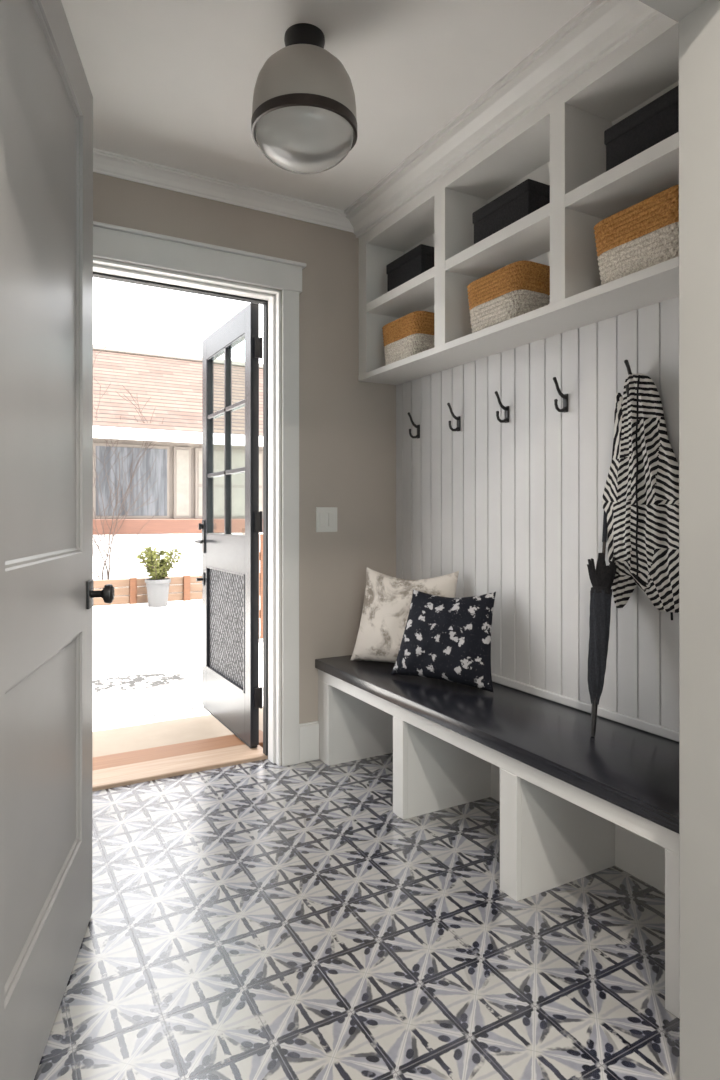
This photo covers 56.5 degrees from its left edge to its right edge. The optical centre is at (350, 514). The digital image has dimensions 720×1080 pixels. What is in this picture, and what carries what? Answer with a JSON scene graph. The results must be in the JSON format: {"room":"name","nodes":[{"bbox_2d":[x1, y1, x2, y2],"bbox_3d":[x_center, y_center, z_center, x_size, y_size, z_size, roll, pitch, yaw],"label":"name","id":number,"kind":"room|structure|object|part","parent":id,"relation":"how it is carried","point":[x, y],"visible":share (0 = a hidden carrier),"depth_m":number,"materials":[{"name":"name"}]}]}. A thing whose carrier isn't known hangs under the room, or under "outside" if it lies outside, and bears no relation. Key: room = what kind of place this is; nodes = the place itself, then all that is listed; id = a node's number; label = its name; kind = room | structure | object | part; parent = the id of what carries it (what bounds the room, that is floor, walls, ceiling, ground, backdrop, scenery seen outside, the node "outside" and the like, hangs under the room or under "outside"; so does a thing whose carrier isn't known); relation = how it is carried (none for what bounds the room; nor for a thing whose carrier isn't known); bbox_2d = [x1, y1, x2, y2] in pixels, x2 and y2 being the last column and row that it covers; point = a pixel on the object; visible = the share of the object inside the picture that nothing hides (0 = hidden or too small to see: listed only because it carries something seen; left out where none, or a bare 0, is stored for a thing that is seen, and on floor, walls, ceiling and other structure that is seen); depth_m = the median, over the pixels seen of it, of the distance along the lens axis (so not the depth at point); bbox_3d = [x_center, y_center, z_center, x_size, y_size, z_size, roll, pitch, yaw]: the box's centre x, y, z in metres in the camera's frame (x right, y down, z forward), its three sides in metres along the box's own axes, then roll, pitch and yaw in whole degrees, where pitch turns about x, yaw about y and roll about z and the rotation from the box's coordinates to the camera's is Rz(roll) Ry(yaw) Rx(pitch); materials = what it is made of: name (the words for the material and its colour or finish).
{"room":"mudroom","nodes":[
{"label":"mudroom","id":0,"kind":"room"},
{"bbox_2d":[145,578,170,606],"bbox_3d":[-2.791,1.135,9.704,0.368,0.395,0.368,0,0,-29],"label":"pot","id":1,"kind":"object","parent":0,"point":[157,588],"depth_m":9.58,"materials":[{"name":"white ceramic"}]},
{"bbox_2d":[93,172,395,723],"bbox_3d":[-1.020,-0.152,2.890,4.400,2.697,0.133,0,0,-29],"label":"wall","id":2,"kind":"structure","parent":0,"point":[347,425],"depth_m":3.31,"materials":[{"name":"beige paint"}]},
{"bbox_2d":[92,744,267,791],"bbox_3d":[-0.834,1.213,3.159,0.907,0.068,0.205,0,0,-29],"label":"door sill","id":3,"kind":"structure","parent":2,"relation":"attached to","point":[123,775],"depth_m":3.14,"materials":[{"name":"brown wood"}]},
{"bbox_2d":[93,221,305,766],"bbox_3d":[-0.754,-0.005,3.020,1.141,2.404,0.185,0,0,-29],"label":"door frame","id":4,"kind":"structure","parent":2,"relation":"attached to","point":[121,244],"depth_m":3.19,"materials":[{"name":"white paint"}]},
{"bbox_3d":[-0.719,-1.139,2.959,1.141,0.137,0.040,0,0,-29],"label":"head casing","id":5,"kind":"part","parent":4,"relation":"part of","materials":[{"name":"white paint"}]},
{"bbox_3d":[-0.288,0.064,3.205,0.085,2.267,0.020,0,0,-29],"label":"casing","id":6,"kind":"part","parent":4,"relation":"part of","materials":[{"name":"white paint"}]},
{"bbox_2d":[93,148,353,232],"bbox_3d":[-0.724,-1.463,2.952,1.775,0.075,0.050,0,0,-29],"label":"trim","id":7,"kind":"structure","parent":2,"relation":"attached to","point":[104,162],"depth_m":3.01,"materials":[{"name":"paint"}]},
{"bbox_2d":[195,303,262,747],"bbox_3d":[-0.698,0.058,3.714,0.108,2.239,0.859,0,0,-30],"label":"door","id":8,"kind":"structure","parent":2,"relation":"in","point":[232,693],"depth_m":3.62,"materials":[{"name":"black paint"}]},
{"bbox_3d":[-0.890,0.134,4.053,0.009,0.200,0.044,0,0,-29],"label":"handle plate","id":9,"kind":"part","parent":8,"relation":"part of","materials":[{"name":"black metal"}]},
{"bbox_3d":[-0.683,0.614,3.732,0.051,0.610,0.670,0,0,-29],"label":"panel moulding","id":10,"kind":"part","parent":8,"relation":"part of","materials":[{"name":"black paint"}]},
{"bbox_3d":[-0.683,0.614,3.732,0.014,0.610,0.670,0,0,-29],"label":"panel","id":11,"kind":"part","parent":8,"relation":"part of","materials":[{"name":"metal"}]},
{"bbox_2d":[299,721,318,762],"bbox_3d":[-0.203,1.105,3.251,0.107,0.185,0.017,0,0,-29],"label":"baseboard","id":12,"kind":"structure","parent":2,"relation":"attached to","point":[309,731],"depth_m":3.24,"materials":[{"name":"white paint"}]},
{"bbox_2d":[316,507,336,531],"bbox_3d":[-0.116,0.027,3.305,0.116,0.122,0.011,0,0,-29],"label":"light switch","id":13,"kind":"object","parent":2,"relation":"attached to","point":[326,517],"visible":1,"depth_m":3.30,"materials":[{"name":"white plastic"}]},
{"bbox_2d":[61,0,593,209],"bbox_3d":[0.441,-1.581,0.240,4.400,0.150,6.190,0,0,-29],"label":"ceiling","id":14,"kind":"structure","parent":0,"point":[172,83],"depth_m":2.25,"materials":[{"name":"paint"}]},
{"bbox_2d":[251,23,356,173],"bbox_3d":[-0.144,-1.301,2.109,0.333,0.403,0.333,0,0,-29],"label":"ceiling light","id":15,"kind":"object","parent":14,"relation":"attached to","point":[304,104],"visible":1,"depth_m":2.05,"materials":[{"name":"black metal"}]},
{"bbox_3d":[-0.144,-1.147,2.109,0.309,0.096,0.309,0,0,-29],"label":"lamp shade","id":16,"kind":"part","parent":15,"relation":"part of","materials":[{"name":"clear glass"}]},
{"bbox_3d":[-0.144,-1.278,2.109,0.062,0.125,0.062,0,0,-29],"label":"bulb","id":17,"kind":"part","parent":15,"relation":"part of","materials":[{"name":"white glass"}]},
{"bbox_2d":[34,753,679,1079],"bbox_3d":[0.445,1.250,0.225,4.400,0.120,6.170,0,0,-29],"label":"floor","id":18,"kind":"structure","parent":0,"point":[260,919],"depth_m":1.84,"materials":[{"name":"tile"}]},
{"bbox_2d":[0,0,113,1079],"bbox_3d":[-0.710,-0.030,1.539,0.182,2.432,0.924,0,0,-10],"label":"door","id":19,"kind":"structure","parent":18,"relation":"on","point":[47,593],"depth_m":1.50,"materials":[{"name":"white paint"}]},
{"bbox_3d":[-0.722,0.232,1.946,0.063,0.057,0.057,0,0,-10],"label":"knob","id":20,"kind":"part","parent":19,"relation":"part of","materials":[{"name":"black metal"}]},
{"bbox_2d":[315,655,679,1018],"bbox_3d":[0.530,0.951,2.484,0.473,0.489,2.069,0,0,-29],"label":"storage bench","id":21,"kind":"object","parent":18,"relation":"on","point":[575,804],"visible":0.88,"depth_m":2.20,"materials":[{"name":"paint"}]},
{"bbox_2d":[350,567,458,662],"bbox_3d":[0.242,0.476,3.074,0.558,0.448,0.156,0,0,30],"label":"throw pillow","id":22,"kind":"object","parent":21,"relation":"on","point":[387,599],"visible":0.62,"depth_m":3.06,"materials":[{"name":"beige fabric"}]},
{"bbox_2d":[391,589,495,692],"bbox_3d":[0.396,0.508,2.808,0.491,0.383,0.185,0,0,39],"label":"throw pillow","id":23,"kind":"object","parent":21,"relation":"on","point":[444,638],"visible":1,"depth_m":2.73,"materials":[{"name":"black fabric"}]},
{"bbox_3d":[0.530,0.729,2.484,0.472,0.044,2.067,0,0,-29],"label":"seat","id":24,"kind":"part","parent":21,"relation":"part of","materials":[{"name":"black wood"}]},
{"bbox_3d":[0.348,0.779,2.384,0.020,0.058,2.069,0,0,-29],"label":"rail","id":25,"kind":"part","parent":21,"relation":"part of","materials":[{"name":"paint"}]},
{"bbox_3d":[0.759,0.973,2.546,0.011,0.445,1.956,0,0,-29],"label":"panel","id":26,"kind":"part","parent":21,"relation":"part of","materials":[{"name":"paint"}]},
{"bbox_2d":[587,511,616,736],"bbox_3d":[0.832,0.312,2.212,0.094,0.787,0.221,0,0,23],"label":"umbrella","id":27,"kind":"object","parent":21,"relation":"on","point":[602,578],"visible":0.99,"depth_m":2.18,"materials":[{"name":"black fabric"}]},
{"bbox_3d":[0.872,0.007,2.284,0.016,0.180,0.016,15,-14,-27],"label":"handle","id":28,"kind":"part","parent":27,"relation":"part of","materials":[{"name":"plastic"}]},
{"bbox_2d":[639,0,719,1079],"bbox_3d":[0.046,-0.156,0.955,4.400,2.697,0.148,0,0,-29],"label":"wall","id":29,"kind":"structure","parent":0,"point":[698,21],"depth_m":1.35,"materials":[{"name":"grey paint"}]},
{"bbox_3d":[1.093,-0.152,2.796,0.788,2.697,2.069,0,0,-29],"label":"wall","id":30,"kind":"structure","parent":0,"visible":0},
{"bbox_2d":[358,14,678,384],"bbox_3d":[0.643,-1.090,2.551,0.239,0.823,2.069,0,0,-29],"label":"upper cabinet","id":31,"kind":"object","parent":30,"relation":"attached to","point":[559,144],"visible":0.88,"depth_m":2.35,"materials":[{"name":"paint"}]},
{"bbox_2d":[366,267,433,317],"bbox_3d":[0.321,-1.027,3.139,0.235,0.043,0.573,0,0,-29],"label":"shelf","id":32,"kind":"object","parent":31,"relation":"attached to","point":[416,294],"depth_m":3.16,"materials":[{"name":"paint"}]},
{"bbox_2d":[382,311,433,364],"bbox_3d":[0.296,-0.807,3.160,0.189,0.205,0.335,0,0,-29],"label":"woven basket","id":33,"kind":"object","parent":31,"relation":"in","point":[411,334],"visible":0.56,"depth_m":3.04,"materials":[{"name":"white wicker"}]},
{"bbox_2d":[386,244,433,291],"bbox_3d":[0.316,-1.128,3.157,0.165,0.160,0.294,0,0,-29],"label":"storage box","id":34,"kind":"object","parent":31,"relation":"in","point":[420,259],"visible":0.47,"depth_m":3.07,"materials":[{"name":"black fabric"}]},
{"bbox_3d":[0.316,-1.186,3.157,0.165,0.045,0.294,0,0,-29],"label":"lid","id":35,"kind":"part","parent":34,"relation":"part of","materials":[{"name":"black fabric"}]},
{"bbox_3d":[0.419,-1.027,3.193,0.011,0.645,0.573,0,0,-29],"label":"panel","id":36,"kind":"part","parent":31,"relation":"part of","materials":[{"name":"paint"}]},
{"bbox_2d":[445,203,549,277],"bbox_3d":[0.635,-1.028,2.568,0.235,0.043,0.583,0,0,-29],"label":"shelf","id":37,"kind":"object","parent":31,"relation":"attached to","point":[527,238],"depth_m":2.56,"materials":[{"name":"paint"}]},
{"bbox_2d":[344,0,661,237],"bbox_3d":[0.492,-1.453,2.469,0.110,0.097,2.069,0,0,-29],"label":"trim","id":38,"kind":"structure","parent":31,"relation":"attached to","point":[602,26],"depth_m":2.34,"materials":[{"name":"paint"}]},
{"bbox_2d":[467,260,549,332],"bbox_3d":[0.611,-0.812,2.589,0.189,0.212,0.338,0,0,-29],"label":"woven basket","id":39,"kind":"object","parent":31,"relation":"on","point":[515,289],"visible":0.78,"depth_m":2.48,"materials":[{"name":"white wicker"}]},
{"bbox_2d":[472,179,549,243],"bbox_3d":[0.634,-1.128,2.578,0.165,0.156,0.315,0,0,-29],"label":"storage box","id":40,"kind":"object","parent":31,"relation":"on","point":[527,197],"visible":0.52,"depth_m":2.49,"materials":[{"name":"black fabric"}]},
{"bbox_3d":[0.634,-1.183,2.578,0.165,0.045,0.315,0,0,-29],"label":"lid","id":41,"kind":"part","parent":40,"relation":"part of","materials":[{"name":"black fabric"}]},
{"bbox_2d":[358,256,678,384],"bbox_3d":[0.643,-0.692,2.550,0.239,0.028,2.069,0,0,-29],"label":"shelf","id":42,"kind":"object","parent":31,"relation":"attached to","point":[657,283],"depth_m":2.38,"materials":[{"name":"paint"}]},
{"bbox_3d":[0.733,-1.028,2.622,0.011,0.645,0.583,0,0,-29],"label":"panel","id":43,"kind":"part","parent":31,"relation":"part of","materials":[{"name":"paint"}]},
{"bbox_2d":[565,132,678,218],"bbox_3d":[0.941,-1.030,2.012,0.235,0.043,0.554,0,0,-29],"label":"shelf","id":44,"kind":"object","parent":31,"relation":"attached to","point":[654,170],"depth_m":2.05,"materials":[{"name":"paint"}]},
{"bbox_2d":[594,184,678,284],"bbox_3d":[0.922,-0.813,2.024,0.189,0.212,0.358,0,0,-29],"label":"woven basket","id":45,"kind":"object","parent":31,"relation":"on","point":[645,234],"visible":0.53,"depth_m":1.97,"materials":[{"name":"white wicker"}]},
{"bbox_2d":[604,85,678,170],"bbox_3d":[0.947,-1.130,2.011,0.165,0.158,0.316,0,0,-29],"label":"storage box","id":46,"kind":"object","parent":31,"relation":"in","point":[658,120],"visible":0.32,"depth_m":1.99,"materials":[{"name":"black fabric"}]},
{"bbox_3d":[0.947,-1.187,2.011,0.165,0.045,0.316,0,0,-29],"label":"lid","id":47,"kind":"part","parent":46,"relation":"part of","materials":[{"name":"black fabric"}]},
{"bbox_3d":[1.039,-1.030,2.066,0.011,0.645,0.554,0,0,-29],"label":"panel","id":48,"kind":"part","parent":31,"relation":"part of","materials":[{"name":"paint"}]},
{"bbox_2d":[396,296,678,730],"bbox_3d":[0.743,0.201,2.603,0.012,1.990,2.069,0,0,-29],"label":"panelling","id":49,"kind":"object","parent":30,"relation":"attached to","point":[514,507],"visible":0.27,"depth_m":2.60,"materials":[{"name":"paint"}]},
{"bbox_2d":[407,412,419,438],"bbox_3d":[0.311,-0.439,3.308,0.067,0.128,0.023,0,0,-29],"label":"coat hook","id":50,"kind":"object","parent":49,"relation":"attached to","point":[417,436],"visible":1,"depth_m":3.31,"materials":[{"name":"black metal"}]},
{"bbox_3d":[0.309,-0.464,3.307,0.063,0.077,0.015,0,0,-29],"label":"arm","id":51,"kind":"part","parent":50,"relation":"part of","materials":[{"name":"black metal"}]},
{"bbox_3d":[0.313,-0.398,3.309,0.058,0.047,0.014,0,0,-29],"label":"arm","id":52,"kind":"part","parent":50,"relation":"part of","materials":[{"name":"black metal"}]},
{"bbox_2d":[447,403,459,431],"bbox_3d":[0.465,-0.439,3.027,0.067,0.128,0.023,0,0,-29],"label":"coat hook","id":53,"kind":"object","parent":49,"relation":"attached to","point":[457,429],"visible":1,"depth_m":3.02,"materials":[{"name":"black metal"}]},
{"bbox_3d":[0.463,-0.464,3.026,0.063,0.077,0.015,0,0,-29],"label":"arm","id":54,"kind":"part","parent":53,"relation":"part of","materials":[{"name":"black metal"}]},
{"bbox_3d":[0.467,-0.399,3.028,0.058,0.047,0.014,0,0,-29],"label":"arm","id":55,"kind":"part","parent":53,"relation":"part of","materials":[{"name":"black metal"}]},
{"bbox_3d":[0.491,-0.411,3.042,0.007,0.068,0.023,0,0,-29],"label":"wall plate","id":56,"kind":"part","parent":53,"relation":"part of","materials":[{"name":"black metal"}]},
{"bbox_2d":[495,391,508,422],"bbox_3d":[0.619,-0.440,2.748,0.067,0.128,0.023,0,0,-29],"label":"coat hook","id":57,"kind":"object","parent":49,"relation":"attached to","point":[506,420],"visible":1,"depth_m":2.75,"materials":[{"name":"black metal"}]},
{"bbox_3d":[0.617,-0.465,2.747,0.063,0.077,0.015,0,0,-29],"label":"arm","id":58,"kind":"part","parent":57,"relation":"part of","materials":[{"name":"black metal"}]},
{"bbox_3d":[0.621,-0.400,2.749,0.058,0.047,0.014,0,0,-29],"label":"arm","id":59,"kind":"part","parent":57,"relation":"part of","materials":[{"name":"black metal"}]},
{"bbox_3d":[0.645,-0.412,2.762,0.007,0.068,0.023,0,0,-29],"label":"wall plate","id":60,"kind":"part","parent":57,"relation":"part of","materials":[{"name":"black metal"}]},
{"bbox_2d":[553,377,567,412],"bbox_3d":[0.772,-0.440,2.469,0.067,0.128,0.023,0,0,-29],"label":"coat hook","id":61,"kind":"object","parent":49,"relation":"attached to","point":[564,409],"visible":1,"depth_m":2.47,"materials":[{"name":"black metal"}]},
{"bbox_3d":[0.770,-0.466,2.468,0.063,0.077,0.015,0,0,-29],"label":"arm","id":62,"kind":"part","parent":61,"relation":"part of","materials":[{"name":"black metal"}]},
{"bbox_3d":[0.774,-0.400,2.470,0.058,0.047,0.014,0,0,-29],"label":"arm","id":63,"kind":"part","parent":61,"relation":"part of","materials":[{"name":"black metal"}]},
{"bbox_3d":[0.798,-0.412,2.483,0.007,0.068,0.023,0,0,-29],"label":"wall plate","id":64,"kind":"part","parent":61,"relation":"part of","materials":[{"name":"black metal"}]},
{"bbox_2d":[491,673,678,741],"bbox_3d":[0.732,0.690,2.595,0.014,0.032,2.069,0,0,-29],"label":"trim","id":65,"kind":"structure","parent":49,"relation":"attached to","point":[669,733],"depth_m":2.37,"materials":[{"name":"paint"}]},
{"bbox_2d":[624,360,631,395],"bbox_3d":[0.923,-0.441,2.196,0.067,0.128,0.023,0,0,-29],"label":"coat hook","id":66,"kind":"object","parent":49,"relation":"attached to","point":[626,362],"visible":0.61,"depth_m":2.18,"materials":[{"name":"black metal"}]},
{"bbox_3d":[0.925,-0.401,2.197,0.058,0.047,0.014,0,0,-29],"label":"arm","id":67,"kind":"part","parent":66,"relation":"part of","materials":[{"name":"black metal"}]},
{"bbox_3d":[0.921,-0.466,2.195,0.063,0.077,0.015,0,0,-29],"label":"arm","id":68,"kind":"part","parent":66,"relation":"part of","materials":[{"name":"black metal"}]},
{"bbox_2d":[602,373,678,619],"bbox_3d":[0.920,-0.065,2.148,0.053,0.781,0.319,0,0,-29],"label":"scarf","id":69,"kind":"object","parent":66,"relation":"hanging from","point":[640,499],"visible":0.98,"depth_m":2.13,"materials":[{"name":"fabric"}]},
{"label":"outside","id":70,"kind":"structure","parent":0,"visible":0},
{"bbox_2d":[92,599,262,730],"bbox_3d":[-6.223,1.591,13.379,30.000,0.500,22.550,0,0,-29],"label":"ground","id":71,"kind":"structure","parent":70,"point":[147,661],"depth_m":5.94,"materials":[{"name":"white snow"}]},
{"bbox_2d":[93,342,163,579],"bbox_3d":[-3.786,-0.625,9.920,2.008,3.918,0.104,0,0,-29],"label":"bare shrub","id":72,"kind":"object","parent":71,"relation":"on","point":[132,463],"visible":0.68,"depth_m":10.06,"materials":[{"name":"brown plant"}]},
{"bbox_2d":[94,575,201,605],"bbox_3d":[-1.252,1.141,11.088,12.500,0.390,0.140,0,0,-29],"label":"edging","id":73,"kind":"object","parent":71,"relation":"on","point":[132,588],"visible":0.26,"depth_m":10.03,"materials":[{"name":"brown wood"}]},
{"bbox_3d":[-3.228,1.138,9.949,0.100,0.390,0.050,0,0,-29],"label":"post","id":74,"kind":"part","parent":73,"relation":"part of","materials":[{"name":"brown wood"}]},
{"bbox_3d":[-1.264,1.023,11.110,12.500,0.115,0.090,0,0,-29],"label":"rail","id":75,"kind":"part","parent":73,"relation":"part of","materials":[{"name":"brown wood"}]},
{"bbox_3d":[-1.264,1.148,11.110,12.500,0.115,0.090,0,0,-29],"label":"rail","id":76,"kind":"part","parent":73,"relation":"part of","materials":[{"name":"brown wood"}]},
{"bbox_3d":[-1.264,1.273,11.109,12.500,0.115,0.090,0,0,-29],"label":"rail","id":77,"kind":"part","parent":73,"relation":"part of","materials":[{"name":"brown wood"}]},
{"bbox_3d":[-2.527,1.139,10.335,0.100,0.390,0.050,0,0,-29],"label":"post","id":78,"kind":"part","parent":73,"relation":"part of","materials":[{"name":"brown wood"}]},
{"bbox_2d":[136,546,182,606],"bbox_3d":[-2.799,0.887,9.688,0.715,0.890,0.609,0,0,26],"label":"potted shrub","id":79,"kind":"object","parent":71,"relation":"on","point":[157,586],"visible":1,"depth_m":9.60,"materials":[{"name":"green plant"}]},
{"bbox_3d":[-2.807,0.724,9.671,0.715,0.562,0.563,0,0,26],"label":"stem","id":80,"kind":"part","parent":79,"relation":"part of","materials":[{"name":"green plant"}]},
{"bbox_2d":[92,708,262,757],"bbox_3d":[-1.110,1.365,3.466,3.800,0.265,0.950,0,0,-29],"label":"step","id":81,"kind":"structure","parent":71,"relation":"on","point":[169,732],"depth_m":3.75,"materials":[{"name":"beige stone"}]},
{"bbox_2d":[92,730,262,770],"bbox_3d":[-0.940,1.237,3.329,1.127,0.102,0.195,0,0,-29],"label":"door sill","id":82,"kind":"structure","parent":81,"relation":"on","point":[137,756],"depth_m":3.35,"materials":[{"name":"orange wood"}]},
{"bbox_2d":[93,344,262,595],"bbox_3d":[-1.660,-0.857,12.352,16.000,4.390,2.580,0,0,-29],"label":"neighbor house","id":83,"kind":"structure","parent":71,"relation":"on","point":[173,382],"depth_m":10.74,"materials":[{"name":"red brick"}]},
{"bbox_3d":[-3.394,-0.506,10.409,1.070,1.060,0.014,0,0,-29],"label":"pane","id":84,"kind":"part","parent":83,"relation":"part of","materials":[{"name":"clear glass"}]},
{"bbox_3d":[-2.706,-0.505,10.788,0.200,1.060,0.014,0,0,-29],"label":"pane","id":85,"kind":"part","parent":83,"relation":"part of","materials":[{"name":"beige glass"}]},
{"bbox_3d":[-1.996,-0.504,11.179,1.100,1.060,0.014,0,0,-29],"label":"pane","id":86,"kind":"part","parent":83,"relation":"part of","materials":[{"name":"beige glass"}]},
{"bbox_2d":[242,528,262,638],"bbox_3d":[-0.502,0.737,7.227,1.350,1.180,0.150,0,0,-29],"label":"fence","id":87,"kind":"object","parent":71,"relation":"on","point":[243,529],"visible":0.06,"depth_m":6.91,"materials":[{"name":"orange wood"}]}
]}

**Prompt**: Search the entries for the word "green", then gather every line that has it.

**Result of the exercise**:
{"bbox_2d":[136,546,182,606],"bbox_3d":[-2.799,0.887,9.688,0.715,0.890,0.609,0,0,26],"label":"potted shrub","id":79,"kind":"object","parent":71,"relation":"on","point":[157,586],"visible":1,"depth_m":9.60,"materials":[{"name":"green plant"}]},
{"bbox_3d":[-2.807,0.724,9.671,0.715,0.562,0.563,0,0,26],"label":"stem","id":80,"kind":"part","parent":79,"relation":"part of","materials":[{"name":"green plant"}]},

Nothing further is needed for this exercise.